本発明の光学積層体において、上記マルテンス硬度(N1)とマルテンス硬度(N2)との差(N1-N2)が、0~150N/mm2であり、マルテンス硬度(N2)とマルテンス硬度(N3)との差(N2-N3)が、0~150N/mm2であることが好ましい。
また、上記ハードコート層の表面の鉛筆硬度試験(4.9N荷重)の硬度が、3H以上であることが好ましい。
また、上記ハードコート層は、電離放射線硬化型樹脂と光重合開始剤とを含有するハードコート層形成用組成物を用いて形成されたものであり、上記電離放射線硬化型樹脂は、6以上の重合性官能基を有するウレタン化合物、又は、10以上の重合性官能基を有するポリマーと、2以上の重合性官能基を有する化合物とを含有することが好ましい。
また、上記ハードコート層形成用組成物における光重合開始剤の含有量が電離放射線硬化型樹脂100質量部に対して、1~10質量部であることが好ましい。
本発明は、最表面に上述の光学積層体、又は、上述の偏光板を備えることを特徴とする画像表示装置でもある。
以下に、本発明を詳細に説明する。
上記ハードコート層の表面のマルテンス硬度(N1)の具体的な測定方法としては、例えば、図1に示したように、上記N1は、ハードコート層10の表面(トリアセチルセルロース基材と反対側表面)に対して垂直方向から対面角136°のダイヤモンド正四角錐形状のビッカース圧子12を押し込み、得られた荷重-変位曲線から、マルテンス硬度を算出し、これを5箇所について求めた平均をハードコート層の表面のマルテンス硬度(N1)とする。

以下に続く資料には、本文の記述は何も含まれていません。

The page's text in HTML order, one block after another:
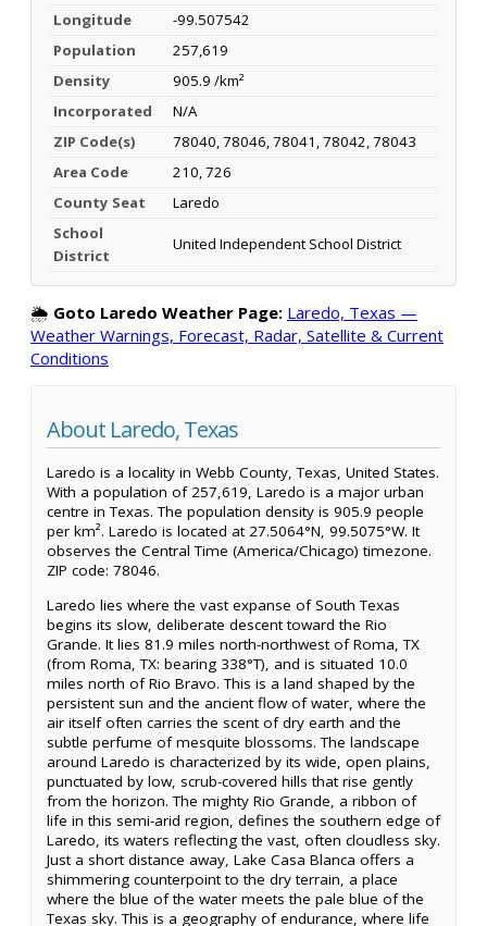
Longitude
-99.507542
Population
257,619
Density
905.9 /km²
Incorporated
N/A
ZIP Code(s)
78040, 78046, 78041, 78042, 78043
Area Code
210, 726
County Seat
Laredo
School
District
United Independent School District
🌦️ Goto Laredo Weather Page: Laredo, Texas —
Weather Warnings, Forecast, Radar, Satellite & Current
Conditions
About Laredo, Texas
Laredo is a locality in Webb County, Texas, United States.
With a population of 257,619, Laredo is a major urban
centre in Texas. The population density is 905.9 people
per km². Laredo is located at 27.5064°N, 99.5075°W. It
observes the Central Time (America/Chicago) timezone.
ZIP code: 78046.
Laredo lies where the vast expanse of South Texas
begins its slow, deliberate descent toward the Rio
Grande. It lies 81.9 miles north-northwest of Roma, TX
(from Roma, TX: bearing 338°T), and is situated 10.0
miles north of Rio Bravo. This is a land shaped by the
persistent sun and the ancient flow of water, where the
air itself often carries the scent of dry earth and the
subtle perfume of mesquite blossoms. The landscape
around Laredo is characterized by its wide, open plains,
punctuated by low, scrub-covered hills that rise gently
from the horizon. The mighty Rio Grande, a ribbon of
life in this semi-arid region, defines the southern edge of
Laredo, its waters reflecting the vast, often cloudless sky.
Just a short distance away, Lake Casa Blanca offers a
shimmering counterpoint to the dry terrain, a place
where the blue of the water meets the pale blue of the
Texas sky. This is a geography of endurance, where life
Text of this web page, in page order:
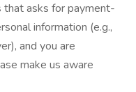
asks for payment-
information (e.g.,
and you are
make us aware
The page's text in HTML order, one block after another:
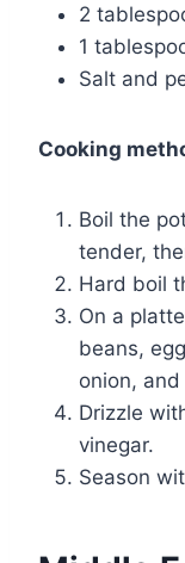
2
1
Salt and
Cooking
Boil the
tender,
Hard boil
On a
beans,
onion, and
Drizzle
vinegar.
Season
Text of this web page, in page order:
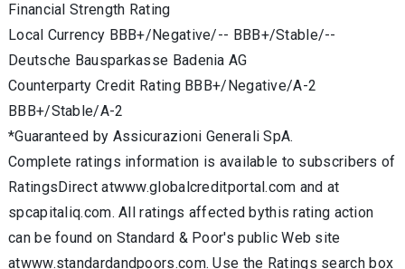
Financial Strength Rating
Local Currency BBB+/Negative/-- BBB+/Stable/--
Deutsche Bausparkasse Badenia AG
Counterparty Credit Rating BBB+/Negative/A-2
BBB+/Stable/A-2
*Guaranteed by Assicurazioni Generali SpA.
Complete ratings information is available to subscribers of
RatingsDirect atwww.globalcreditportal.com and at
spcapitaliq.com. All ratings affected bythis rating action
can be found on Standard & Poor's public Web site
atwww.standardandpoors.com. Use the Ratings search box
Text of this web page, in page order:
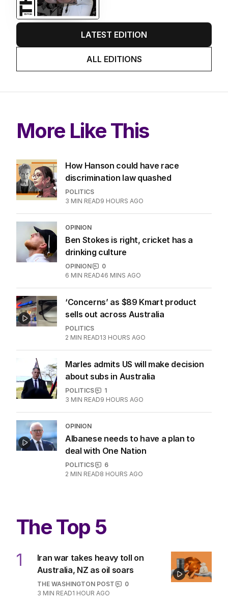
LATEST EDITION
ALL EDITIONS
More Like This
How Hanson could have race
discrimination law quashed
POLITICS
3 MIN READ9 HOURS AGO
OPINION
Ben Stokes is right, cricket has a
drinking culture
OPINION
0
6 MIN READ46 MINS AGO
‘Concerns’ as $89 Kmart product
sells out across Australia
POLITICS
2 MIN READ13 HOURS AGO
Marles admits US will make decision
about subs in Australia
POLITICS
1
3 MIN READ9 HOURS AGO
OPINION
Albanese needs to have a plan to
deal with One Nation
POLITICS
6
2 MIN READ8 HOURS AGO
The Top 5
1
Iran war takes heavy toll on
Australia, NZ as oil soars
THE WASHINGTON POST
0
3 MIN READ1 HOUR AGO
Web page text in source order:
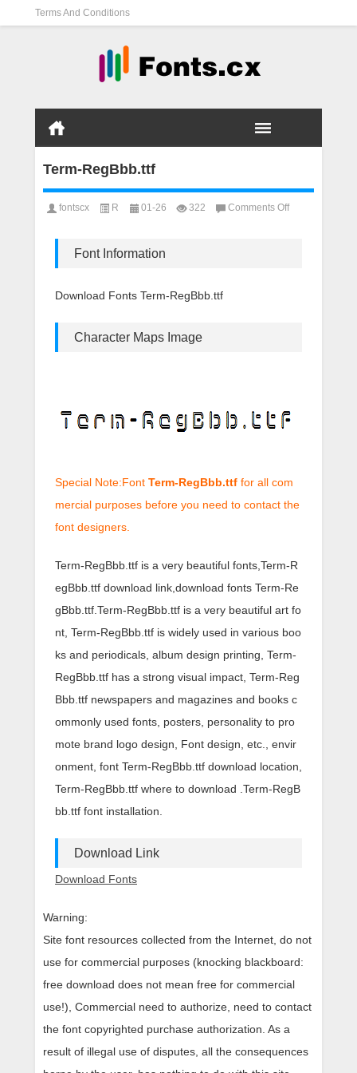
Terms And Conditions
Term-RegBbb.ttf
fontscx R 01-26 322 Comments Offon
Font Information
Download Fonts Term-RegBbb.ttf
Character Maps Image
Special Note:Font Term-RegBbb.ttf for all com
mercial purposes before you need to contact the
font designers.
Term-RegBbb.ttf is a very beautiful fonts,Term-R
egBbb.ttf download link,download fonts Term-Re
gBbb.ttf.Term-RegBbb.ttf is a very beautiful art fo
nt, Term-RegBbb.ttf is widely used in various boo
ks and periodicals, album design printing, Term-
RegBbb.ttf has a strong visual impact, Term-Reg
Bbb.ttf newspapers and magazines and books c
ommonly used fonts, posters, personality to pro
mote brand logo design, Font design, etc., envir
onment, font Term-RegBbb.ttf download location,
Term-RegBbb.ttf where to download .Term-RegB
bb.ttf font installation.
Download Link
Download Fonts
Warning:
Site font resources collected from the Internet, do not
use for commercial purposes (knocking blackboard:
free download does not mean free for commercial
use!), Commercial need to authorize, need to contact
the font copyrighted purchase authorization. As a
result of illegal use of disputes, all the consequences

なお、上記マルテンス硬度は、より具体的には、ビッカース圧子の押し込みによりできたピラミッド形のくぼみ13aの対角線の長さからその表面積A(mm2)を計算し、試験荷重F(N)を割る(F/A)ことで求められる。
また、上記ハードコート層の断面中央のマルテンス硬度(N2)は、図1に示したように、ハードコート層10の断面10aの中央(A-A線)に、該断面10aに対して垂直方向からビッカース圧子12を押し込んで形成したくぼみ13bから、上記N1と同様にしてマルテンス硬度(5箇所について求めた平均)を求める。また、上記トリアセチルセルロース基材の断面中央のマルテンス硬度(N3)は、トリアセチルセルロース基材11の断面11aの中央(B-B線)に、該断面11aに対して垂直方向からビッカース圧子12を押し込んで形成したくぼみ13cから、上記N1と同様にしてマルテンス硬度(5箇所について求めた平均)を求める。
なお、上記ナノインデンテーション法によるマルテンス硬度の測定は、(株)フィッシャー・インスツルメント製、ピコデンターHM-500を用いて測定することができる。
上記マルテンス硬度(N1)の好ましい下限は210N/mm2であり、好ましい上限は400N/mm2であり、より好ましい下限は230N/mm2であり、より好ましい上限は350N/mm2である。
上記マルテンス硬度(N2)の好ましい下限は150N/mm2であり、好ましい上限は250N/mm2であり、より好ましい下限は170N/mm2であり、より好ましい上限は240N/mm2である。
上記マルテンス硬度(N3)の好ましい下限は160N/mm2であり、好ましい上限は240N/mm2であり、より好ましい下限は170N/mm2であり、より好ましい上限は230N/mm2である。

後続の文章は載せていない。